Igrot Kodesh · Letter 2963 — Health

Volume 9 · Letter 348

B"H

Days of Selichos* 5714,
Brooklyn, New York.

To our brothers and sisters, the sons and daughters of Israel, wherever they may be,

May Hashem grant them long life,

Extensive greetings and blessing,

Life, and principally its moral dimension, requires, when one year ends and another begins, the drawing up of an account and a balance of the year that has passed, in order to determine how to direct the one that begins.

From the standpoint of the balance relating to Jewish practice, one of the most important events of this year 5714 has been the still more stark evidence of the waywardness of certain ideals and certain hopes upon which Jews can in no way rely.

The ideals, all those terms ending in "isms," as well as the groups seeking to promote them, have provoked a cruel disappointment among all those who placed their hope in them.

The year 5714 has strengthened the conviction, including among those who have distanced themselves, that the continuity of Israel can be guaranteed only when one firmly adheres to the practice of the Torah, to the adoption of the way of life it advocates.

The year that has just passed has once again proven that the compromising position according to which Jews must adhere to two or three fundamental principles, one of them being the Torah, is a means of diverting them from right to left, of distancing them from a complete and integral Judaism — a Judaism of the practice of mitzvos* in daily existence.

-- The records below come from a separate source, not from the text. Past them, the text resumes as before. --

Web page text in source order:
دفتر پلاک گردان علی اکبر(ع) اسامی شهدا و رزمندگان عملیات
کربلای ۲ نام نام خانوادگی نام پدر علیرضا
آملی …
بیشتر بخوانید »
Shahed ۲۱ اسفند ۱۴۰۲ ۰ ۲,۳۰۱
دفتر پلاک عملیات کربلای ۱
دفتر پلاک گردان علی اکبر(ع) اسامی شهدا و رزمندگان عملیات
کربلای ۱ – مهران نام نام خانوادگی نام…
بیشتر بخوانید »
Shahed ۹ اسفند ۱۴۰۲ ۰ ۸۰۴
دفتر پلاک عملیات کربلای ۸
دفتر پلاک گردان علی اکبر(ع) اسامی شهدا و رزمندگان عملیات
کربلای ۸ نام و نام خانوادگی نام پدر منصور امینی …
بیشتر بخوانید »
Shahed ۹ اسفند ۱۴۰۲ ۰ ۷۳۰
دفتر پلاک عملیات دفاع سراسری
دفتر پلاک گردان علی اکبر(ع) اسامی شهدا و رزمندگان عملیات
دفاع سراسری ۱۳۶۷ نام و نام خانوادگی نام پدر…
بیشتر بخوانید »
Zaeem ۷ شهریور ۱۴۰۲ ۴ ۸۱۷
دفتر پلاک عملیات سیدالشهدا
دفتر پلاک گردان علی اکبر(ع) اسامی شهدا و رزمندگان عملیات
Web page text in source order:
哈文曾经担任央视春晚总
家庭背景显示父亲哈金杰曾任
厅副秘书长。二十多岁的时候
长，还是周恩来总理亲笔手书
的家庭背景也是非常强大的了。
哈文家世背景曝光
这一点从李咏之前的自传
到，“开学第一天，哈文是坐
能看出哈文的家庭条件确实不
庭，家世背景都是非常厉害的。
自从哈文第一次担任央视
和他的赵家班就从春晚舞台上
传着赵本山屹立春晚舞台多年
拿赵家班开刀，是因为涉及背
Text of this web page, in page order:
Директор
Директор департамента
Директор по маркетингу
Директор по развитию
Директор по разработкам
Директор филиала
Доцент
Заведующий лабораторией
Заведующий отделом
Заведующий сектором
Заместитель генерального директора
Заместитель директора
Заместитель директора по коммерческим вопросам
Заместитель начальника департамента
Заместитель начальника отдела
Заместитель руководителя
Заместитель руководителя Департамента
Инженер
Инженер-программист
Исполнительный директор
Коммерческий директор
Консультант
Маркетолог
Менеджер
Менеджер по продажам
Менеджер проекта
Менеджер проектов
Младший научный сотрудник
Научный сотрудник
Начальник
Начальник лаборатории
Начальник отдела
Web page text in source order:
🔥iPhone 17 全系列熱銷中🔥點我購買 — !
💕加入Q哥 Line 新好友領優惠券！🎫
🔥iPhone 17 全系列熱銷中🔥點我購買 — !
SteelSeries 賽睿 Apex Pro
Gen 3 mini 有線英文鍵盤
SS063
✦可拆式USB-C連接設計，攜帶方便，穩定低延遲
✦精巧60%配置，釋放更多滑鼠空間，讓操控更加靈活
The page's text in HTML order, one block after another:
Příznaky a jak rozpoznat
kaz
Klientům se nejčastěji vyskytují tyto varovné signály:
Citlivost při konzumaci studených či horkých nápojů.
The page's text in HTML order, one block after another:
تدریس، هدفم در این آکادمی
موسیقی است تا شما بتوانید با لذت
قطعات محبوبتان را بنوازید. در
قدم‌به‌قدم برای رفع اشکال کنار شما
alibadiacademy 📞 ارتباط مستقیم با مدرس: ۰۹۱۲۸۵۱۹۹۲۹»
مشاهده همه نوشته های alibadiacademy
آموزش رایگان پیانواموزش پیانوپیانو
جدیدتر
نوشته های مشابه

It is in this way that Jews have maintained themselves since they became a people, when they received the Torah near Mount Sinai.

It is a naive and even condemnable error to imagine that one can fulfill one's obligation with beautiful words and fine speeches while adopting the same behavior as non-Jews, or that it suffices to receive a few "injunctions" of Judaism on certain days of the year or at a few moments of life.

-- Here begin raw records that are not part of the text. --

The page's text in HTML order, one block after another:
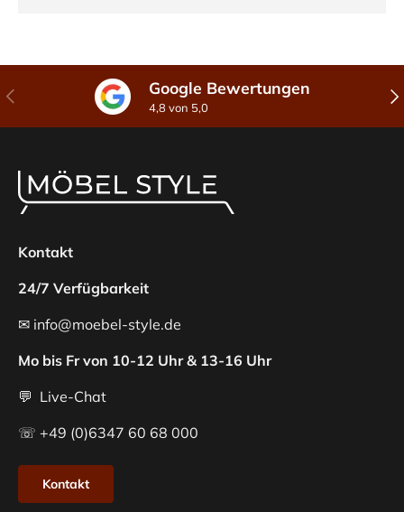
Vorherige Google Bewertungen
4,8 von 5,0
Kontakt
24/7 Verfügbarkeit
✉ info@moebel-style.de
Mo bis Fr von 10-12 Uhr & 13-16 Uhr
💬 Live-Chat
☏ +49 (0)6347 60 68 000
Kontakt
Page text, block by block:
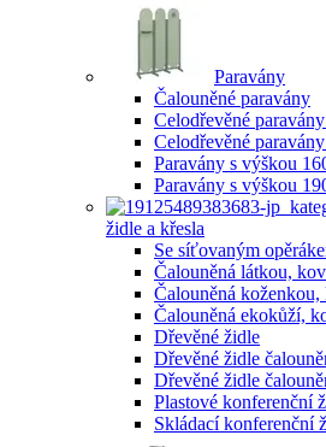
Paravány
Čalouněné paravány
Celodřevěné
Celodřevěné
Paravány s výškou
Paravány s výškou
židle a křesla
Se síťovaným
Čalouněná látkou,
Čalouněná koženkou,
Čalouněná ekokůží,
Dřevěné židle
Dřevěné židle
Dřevěné židle
Plastové konferenční
Skládací konferenční
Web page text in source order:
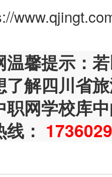
温馨提示：
了解四川省
职网学校库
：
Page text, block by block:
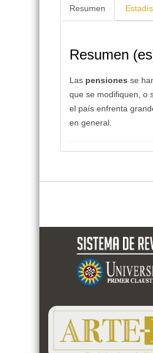
Resumen
Resumen
Las pensiones se
que se modifiquen, o
el país enfrenta
en general.
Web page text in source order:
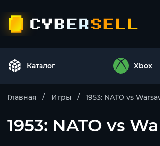
Каталог Xbox
Главная Игры 1953: NATO vs
1953: NATO vs
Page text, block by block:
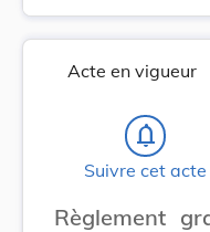
Acte en vigueur
notifications_none
Suivre cet acte
Règlement
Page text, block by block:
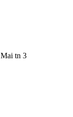
tn 3
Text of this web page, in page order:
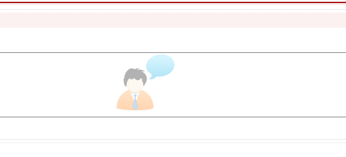
魏明亮严重违纪违法案透视
千亩耕地变“
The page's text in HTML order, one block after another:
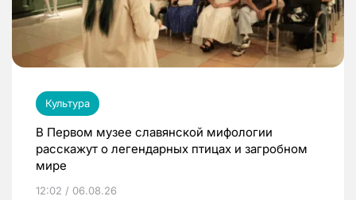
Культура
В Первом музее славянской мифологии
расскажут о легендарных птицах и загробном
мире
12:02 / 06.08.26
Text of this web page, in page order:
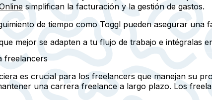
simplifican la facturación y la gestión de gastos.
de tiempo como Toggl pueden asegurar
mejor se adapten a tu flujo de trabajo e intégralas
freelancers
es crucial para los freelancers que manejan su
una carrera freelance a largo plazo. Los
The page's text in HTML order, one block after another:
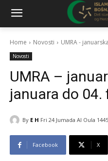
Home Novosti UMRA -
Novosti
UMRA –
januara do 04.
By E H Fri 24 Jumada Al Oula
Facebook X
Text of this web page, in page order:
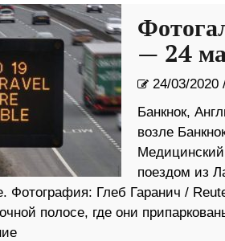
— 24
24/03/2020
Банкнок,
возле
Медицинский
поездом из
Фотография: Глеб Гаранич /
полосе, где они
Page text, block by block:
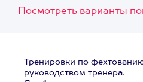
Посмотреть варианты
Тренировки по
руководством тренера.
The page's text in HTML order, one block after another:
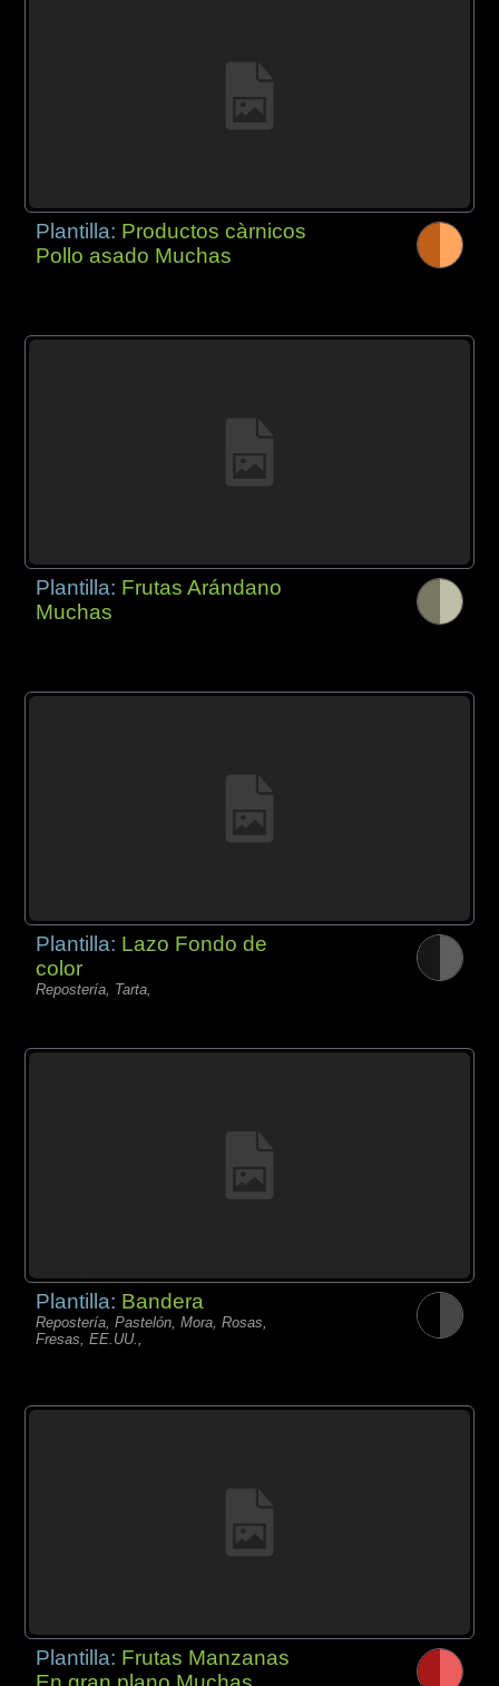
Plantilla: Productos càrnicos
Pollo asado Muchas
Plantilla: Frutas Arándano
Muchas
Plantilla: Lazo Fondo de
color
Repostería, Tarta,
Plantilla: Bandera
Repostería, Pastelón, Mora, Rosas,
Fresas, EE.UU.,
Plantilla: Frutas Manzanas
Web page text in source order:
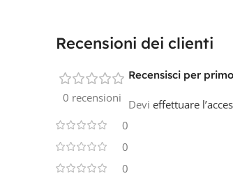
Recensioni dei clienti
0 recensioni
0
0
0
Recensisci per
Devi effettuare
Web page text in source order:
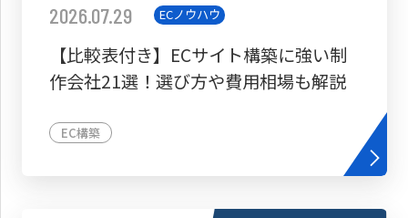
2026.07.29 ECノウハウ
【比較表付き】ECサイト構築に強い制
作会社21選！選び方や費用相場も解説
EC構築
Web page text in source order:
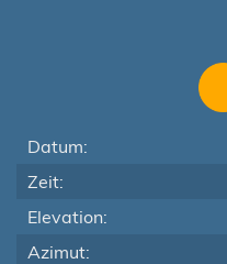
Datum:
Zeit:
Elevation:
Azimut:
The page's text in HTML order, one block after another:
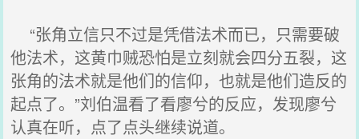
“张角立信只不过是凭借法术而已，只需要破
他法术，这黄巾贼恐怕是立刻就会四分五裂，这
张角的法术就是他们的信仰，也就是他们造反的
起点了。”刘伯温看了看廖兮的反应，发现廖兮
认真在听，点了点头继续说道。
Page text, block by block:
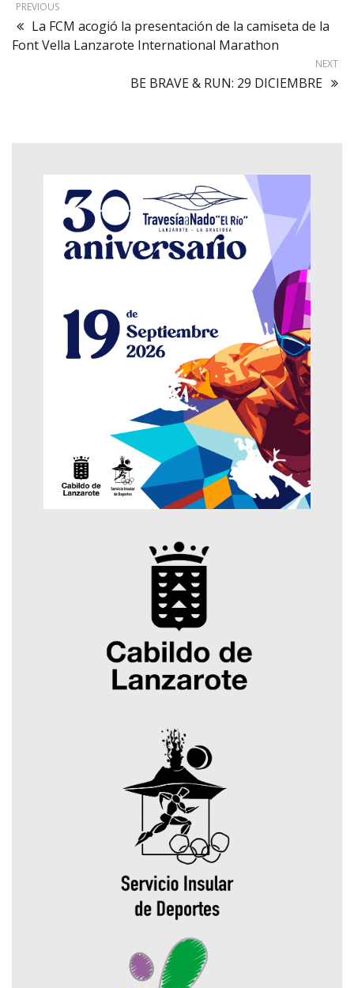
PREVIOUS
La FCM acogió la presentación de la camiseta de la
Font Vella Lanzarote International Marathon
NEXT
BE BRAVE & RUN: 29 DICIEMBRE
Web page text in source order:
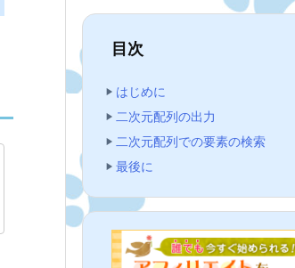
目次
はじめに
二次元配列の出力
二次元配列での要素の検索
最後に

The Judaism of Torah and mitzvos* is a way of life that one must adopt and put into practice throughout the entire day. Just as a healthy man maintains his condition permanently and not only from time to time, a few days a year, a Jew is in good moral health when he applies the Torah and the mitzvos* daily, throughout the year, permanently.

In his material situation, a man refuses all compromise. He will not accept being only half healthy, which Hashem should spare us. Now, it is the same in the moral dimension. One cannot live one's Judaism halfway.

A healthy man must move in a favorable environment, do everything in his power to ensure that it is wholesome. It is the same in the spiritual domain. Each person receives a mission toward his family and his surroundings, among whom he must spread the clarity and the warmth of the Torah and the mitzvos*, thereby diffusing health around him.

May Hashem cause that the balance drawn up during this period lead to a firm decision, to an awareness of the truth, to an understanding that the Torah of life, concretely applied in daily existence, is the only path open to Jews, individually and as a community, not only in the World to Come but also in this world, in order to know happiness therein.

May this decision and its concrete application permit, and it surely will, that each man and each woman be inscribed and sealed for a good and sweet year.